There are two world views–only two! I assert against the academic consensus, beginning with the sophists and finding its highest expression in the work of Rene Descartes, that just thinking something to be true so does not make it so. By ignoring the wisdom of our forefathers on this issue, we are industriously sawing off the branch on which we sit, apparently unaware of the looming consequences.

What do Hesiod, 800 BC, The Apostle’s Catechism, AD 100, St. Augustine, AD 400, and St. Pope John Paul II, AD 1995, have in common? They all describe the two worldviews. What is a worldview really? Certainly, a worldview is how we see the world, but it also involves ideas, and as Richard Weaver said, “ideas have consequences.” The ideas we espouse determine what actions we will take as we build either habits of virtue or vice, so as to cultivate good or bad character, which in turn will determine a noble or ignoble destiny. Though we most certainly have the free will to choose which worldview we want, we are not at liberty to invent the terms of reality or the implications of our choices. As offensive as this is to modern sensibilities, I insensitively assert, there is a good worldview and a bad worldview best characterized by the concepts of virtue and vice. Both worldviews are explicated by these four enduring sources, spanning the last 3000 years of human history.

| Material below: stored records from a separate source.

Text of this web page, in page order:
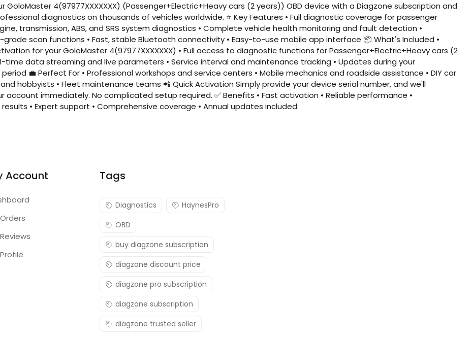
GoloMaster 4(97977XXXXXXX) (Passenger+Electric+Heavy cars (2 years)) OBD device with a Diagzone subscription and
diagnostics on thousands of vehicles worldwide. ⭐ Key Features • Full diagnostic coverage for passenger
transmission, ABS, and SRS system diagnostics • Complete vehicle health monitoring and fault detection •
grade scan functions • Fast, stable Bluetooth connectivity • Easy-to-use mobile app interface 📦 What's Included •
for your GoloMaster 4(97977XXXXXXX) • Full access to diagnostic functions for Passenger+Electric+Heavy cars (2
time data streaming and live parameters • Service interval and maintenance tracking • Updates during your
💼 Perfect For • Professional workshops and service centers • Mobile mechanics and roadside assistance • DIY car
hobbyists • Fleet maintenance teams 📲 Quick Activation Simply provide your device serial number, and we'll
account immediately. No complicated setup required. ✅ Benefits • Fast activation • Reliable performance •
• Expert support • Comprehensive coverage • Annual updates included
Account Tags
Diagnostics
HaynesPro
OBD
buy diagzone subscription
diagzone discount price
diagzone pro subscription
diagzone subscription
diagzone trusted seller
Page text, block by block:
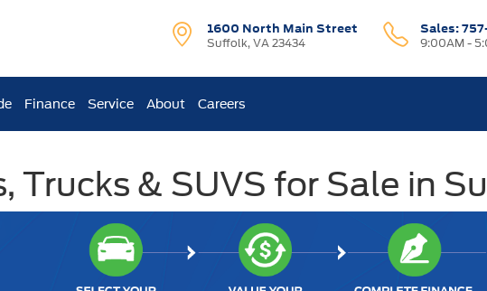
1600 North Main Street
Suffolk, VA 23434
Sales:
9:00AM -
Finance Service About Careers
Trucks & SUVS for Sale in
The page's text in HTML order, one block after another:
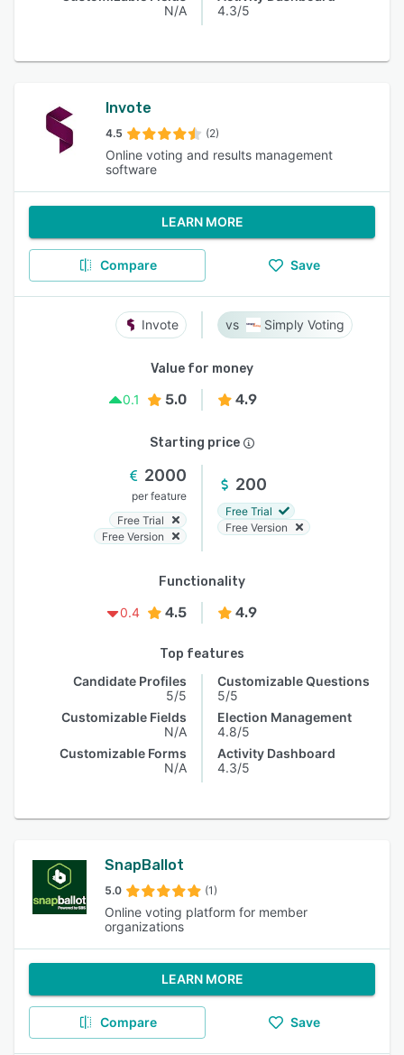
N/A
4.3/5
Invote
4.5 (2)
Online voting and results management
software
LEARN MORE
Compare Save
Invote Simply Voting
Value for money
0.1
5.0 4.9
Starting price
2000
per feature
Free Trial
Free Version
200
Free Trial
Free Version
Functionality
0.4
4.5 4.9
Top features
Candidate Profiles
5/5
Customizable Fields
N/A
Customizable Forms
N/A
Customizable Questions
5/5
Election Management
4.8/5
Activity Dashboard
4.3/5
SnapBallot
5.0 (1)
Online voting platform for member
organizations
LEARN MORE
Compare Save
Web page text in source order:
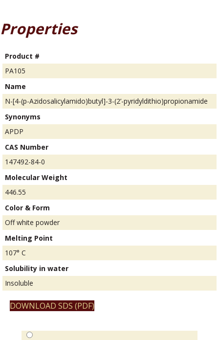
Properties
Product #
PA105
Name
N-[4-(p-Azidosalicylamido)butyl]-3-(2’-pyridyldithio)propionamide
Synonyms
APDP
CAS Number
147492-84-0
Molecular Weight
446.55
Color & Form
Off white powder
Melting Point
107° C
Solubility in water
Insoluble
DOWNLOAD SDS (PDF)
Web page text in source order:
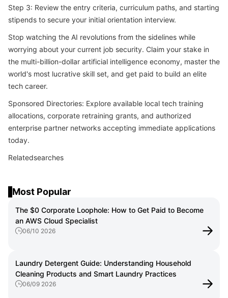
Step 3: Review the entry criteria, curriculum paths, and starting
stipends to secure your initial orientation interview.
Stop watching the AI revolutions from the sidelines while
worrying about your current job security. Claim your stake in
the multi-billion-dollar artificial intelligence economy, master the
world's most lucrative skill set, and get paid to build an elite
tech career.
Sponsored Directories: Explore available local tech training
allocations, corporate retraining grants, and authorized
enterprise partner networks accepting immediate applications
today.
Relatedsearches
Most Popular
The $0 Corporate Loophole: How to Get Paid to Become
an AWS Cloud Specialist
06/10 2026
Laundry Detergent Guide: Understanding Household
Cleaning Products and Smart Laundry Practices
06/09 2026
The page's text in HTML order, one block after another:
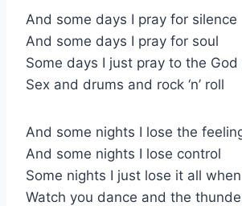
And some days I pray for silence
And some days I pray for soul
Some days I just pray to the God
Sex and drums and rock ‘n’ roll
And some nights I lose the
And some nights I lose control
Some nights I just lose it all
Watch you dance and the
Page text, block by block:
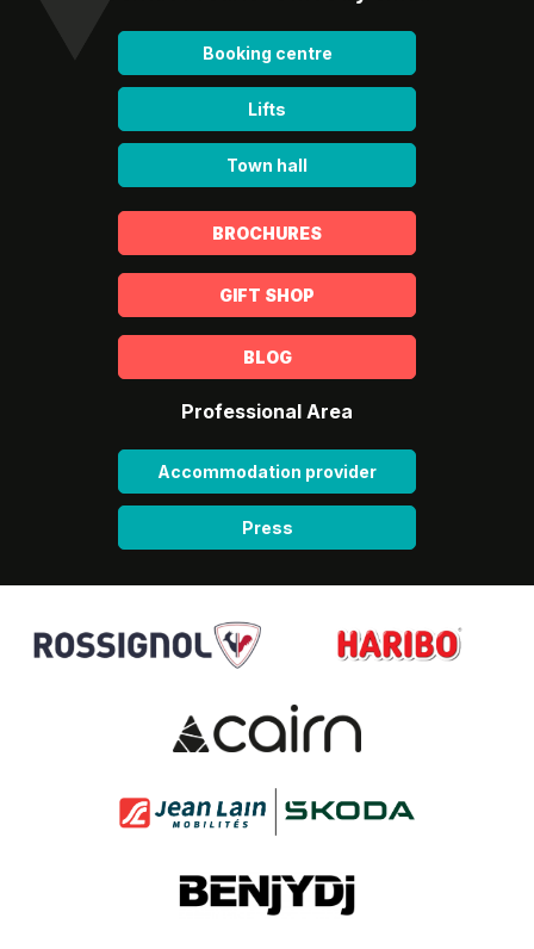
Booking centre
Lifts
Town hall
BROCHURES
GIFT SHOP
BLOG
Professional Area
Accommodation provider
Press
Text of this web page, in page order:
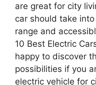
are great for city
car should take
range and
10 Best Electric
happy to discover
possibilities if you
electric vehicle for
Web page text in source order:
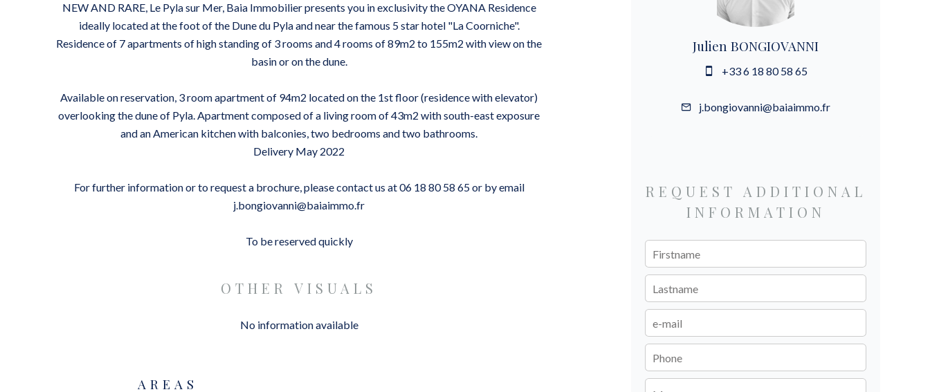
NEW AND RARE, Le Pyla sur Mer, Baia Immobilier presents you in exclusivity the OYANA Residence
ideally located at the foot of the Dune du Pyla and near the famous 5 star hotel "La Coorniche".
Residence of 7 apartments of high standing of 3 rooms and 4 rooms of 89m2 to 155m2 with view on the
basin or on the dune.
Available on reservation, 3 room apartment of 94m2 located on the 1st floor (residence with elevator)
overlooking the dune of Pyla. Apartment composed of a living room of 43m2 with south-east exposure
and an American kitchen with balconies, two bedrooms and two bathrooms.
Delivery May 2022
For further information or to request a brochure, please contact us at 06 18 80 58 65 or by email
j.bongiovanni@baiaimmo.fr
To be reserved quickly
OTHER VISUALS
No information available
AREAS
Julien BONGIOVANNI
+33 6 18 80 58 65
j.bongiovanni@baiaimmo.fr
REQUEST ADDITIONAL
INFORMATION
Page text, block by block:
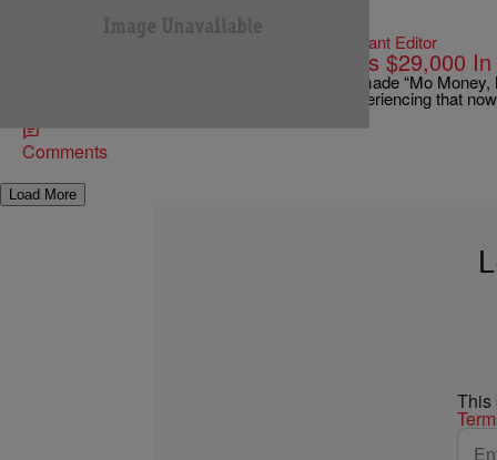
ENTERTAINMENT NEWS | Jonathan Hailey, Assistant Editor
New Jersey Powerball Winner Owes $29,000
Biggie Smalls was absolutely correct when he made “Mo
Jersey Powerball winner Pedro Quezada is experiencing that
Comments
Load More
This
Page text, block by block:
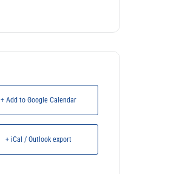
+ Add to Google Calendar
+ iCal / Outlook export
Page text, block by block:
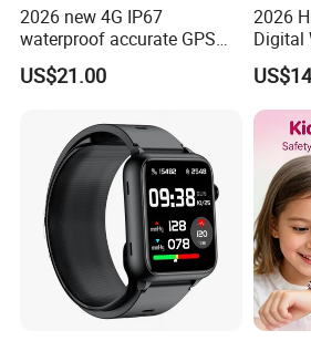
2026 new 4G IP67
waterproof accurate GPS
tracker with HR BP SP02
monitoring for elderly
US$21.00
2026
Digital
Gift
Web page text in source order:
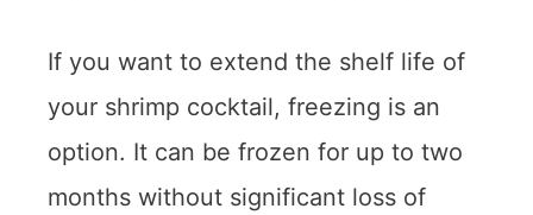
If you want to extend the shelf life of
your shrimp cocktail, freezing is an
option. It can be frozen for up to two
months without significant loss of
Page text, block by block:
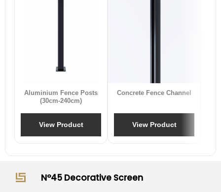
Aluminium Fence Posts
(30cm-240cm)
View Product
Concrete Fence Channel
View Product
N°45 Decorative Screen
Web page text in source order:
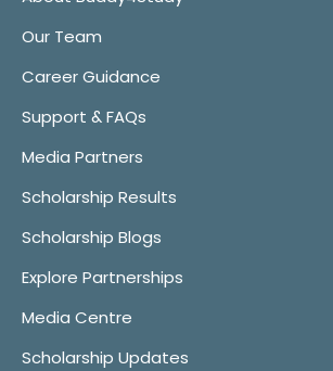
Our Team
Career Guidance
Support & FAQs
Media Partners
Scholarship Results
Scholarship Blogs
Explore Partnerships
Media Centre
Scholarship Updates
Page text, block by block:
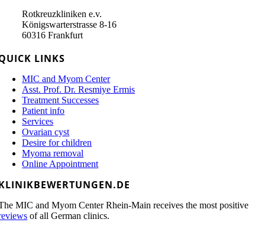
Rotkreuzkliniken e.v.
Königswarterstrasse 8-16
60316 Frankfurt
LINKS
MIC and Myom Center
Asst. Prof. Dr. Resmiye Ermis
Treatment Successes
Patient info
Services
Ovarian cyst
Desire for children
Myoma removal
Online Appointment
MIC and Myom Center Rhein-Main receives the most positive
of all German clinics.
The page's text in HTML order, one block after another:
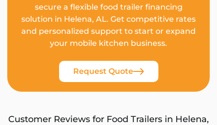
secure a flexible food trailer financing
solution in Helena, AL. Get competitive rates
and personalized support to start or expand
your mobile kitchen business.
Request Quote
Customer Reviews for Food Trailers in Helena,
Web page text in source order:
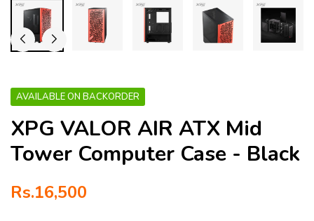
AVAILABLE ON BACKORDER
XPG VALOR AIR ATX Mid
Tower Computer Case - Black
Rs.16,500
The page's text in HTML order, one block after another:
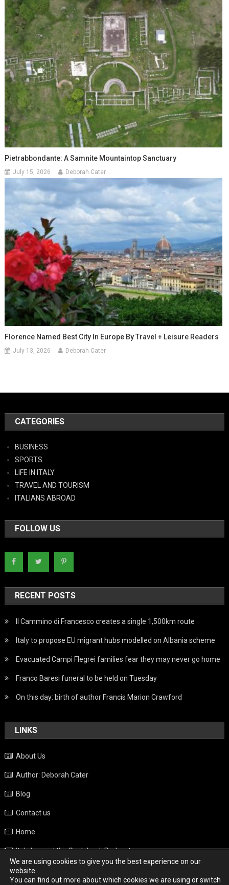
Pietrabbondante: A Samnite Mountaintop Sanctuary
July 15, 2026 Deborah Cater
Florence Named Best City In Europe By Travel + Leisure Readers
July 13, 2026 Deborah Cater
CATEGORIES
BUSINESS
SPORTS
LIFE IN ITALY
TRAVEL AND TOURISM
ITALIANS ABROAD
FOLLOW US
RECENT POSTS
Il Cammino di Francesco creates a single 1,500km route
Italy to propose EU migrant hubs modelled on Albania scheme
Evacuated Campi Flegrei families fear they may never go home
Franco Baresi funeral to be held on Tuesday
On this day: birth of author Francis Marion Crawford
LINKS
About Us
Author: Deborah Cater
Blog
Contact us
Home
Italy beyond the Guidebook Podcast
Privacy Policy
We are using cookies to give you the best experience on our
website.
You can find out more about which cookies we are using or switch
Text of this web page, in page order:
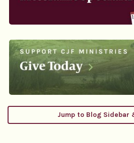
Jump to Blog Sidebar
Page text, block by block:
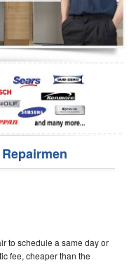
to schedule a same day or
fee, cheaper than the
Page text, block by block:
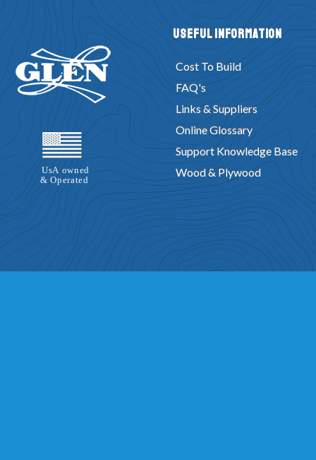
Useful Information
Cost To Build
FAQ's
Links & Suppliers
Online Glossary
Support Knowledge Base
Wood & Plywood
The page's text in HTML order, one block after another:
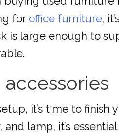
for office furniture,
is large enough to
it’s time to
lamp, it’s
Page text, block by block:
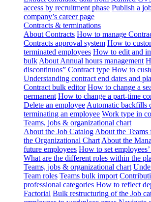
access by recruitment phase Publish a
company’s career page
Contracts & terminations
About Contracts How to manage
Contracts approval system How to
terminated employees How to edit and
bulk About Annual hours management
discontinuos” Contract type How to
Understanding contract end dates and
Contract bulk editor How to change a
permanent How to change a part-time
Delete an employee Automatic backfills
terminating an employee Work type in
Teams, jobs & organizational chart
About the Job Catalog About the
the Organizational Chart About the
future employees How to set
What are the different roles within the
Teams, jobs & organizational chart
Team roles Teams bulk import
professional categories How to reflect
Factorial Bulk restructuring of the Job
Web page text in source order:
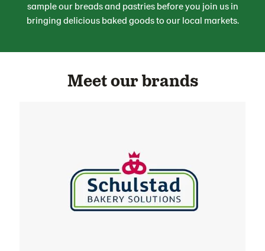
sample our breads and pastriesbeforeyou join us in
bringing delicious baked goods to our local markets.
Meet our brands

Hesiod, the Father of Didactic Poetry and contemporary of Homer, left a fair account of the proper worldview in his masterpiece Works and Days. In it he instructs his wayward brother Perses on living the good life. He elucidates the two world views by describing the two kinds of strife, that labor of living to which we all must commit. Hesiod explains “there are two strifes, one you will praise and this one even rouses the shiftless to work, and the other increases vile war and calamity, she is cruel. The hearts of the two strifes are different.” Hesiod alludes to the truth that the labor we choose to undertake based on our worldview will make all the difference as to whether it is good strife or bad strife. The very heart of the two strifes is the worldview itself. A proper worldview will lead to good and ethical strife that will inculcate good habits, good character and a noble destiny; on the other hand, a corrupted worldview will have someone striving towards illicit gain and will bring pain and suffering to the actor and those around him. Hesiod does not present a third option, because there is not one.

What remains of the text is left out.